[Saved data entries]
------------------------------------------------------------------------

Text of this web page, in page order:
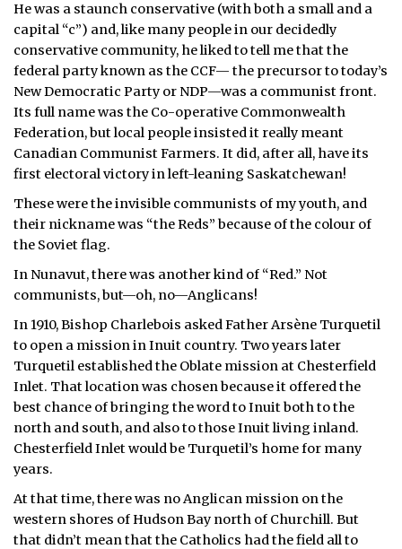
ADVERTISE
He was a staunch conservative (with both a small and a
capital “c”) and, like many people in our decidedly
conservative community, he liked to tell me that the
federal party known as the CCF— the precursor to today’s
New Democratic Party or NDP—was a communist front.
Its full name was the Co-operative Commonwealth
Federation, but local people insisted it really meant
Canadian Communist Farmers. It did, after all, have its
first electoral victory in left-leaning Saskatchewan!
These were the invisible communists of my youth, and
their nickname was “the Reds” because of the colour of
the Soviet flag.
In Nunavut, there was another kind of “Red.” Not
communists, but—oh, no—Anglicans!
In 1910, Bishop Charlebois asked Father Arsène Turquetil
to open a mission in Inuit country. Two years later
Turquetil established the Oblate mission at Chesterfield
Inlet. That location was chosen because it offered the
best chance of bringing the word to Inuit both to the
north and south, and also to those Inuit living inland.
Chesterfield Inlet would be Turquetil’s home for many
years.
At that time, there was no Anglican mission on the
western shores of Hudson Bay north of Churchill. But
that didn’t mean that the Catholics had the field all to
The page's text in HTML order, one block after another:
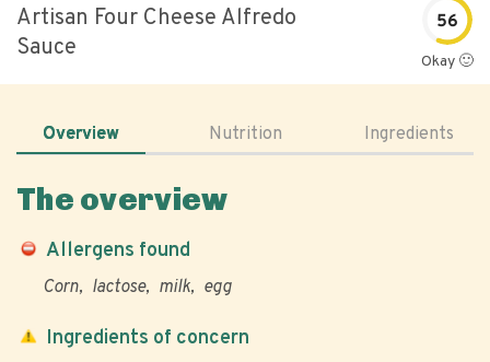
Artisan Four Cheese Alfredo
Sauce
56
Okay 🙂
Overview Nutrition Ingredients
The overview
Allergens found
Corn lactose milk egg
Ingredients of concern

------------------------------------------------------------------------

» TASK
Return every line of the records in which the word "conservative" is found.

» EXERCISE ANSWER
He was a staunch conservative (with both a small and a
conservative community, he liked to tell me that the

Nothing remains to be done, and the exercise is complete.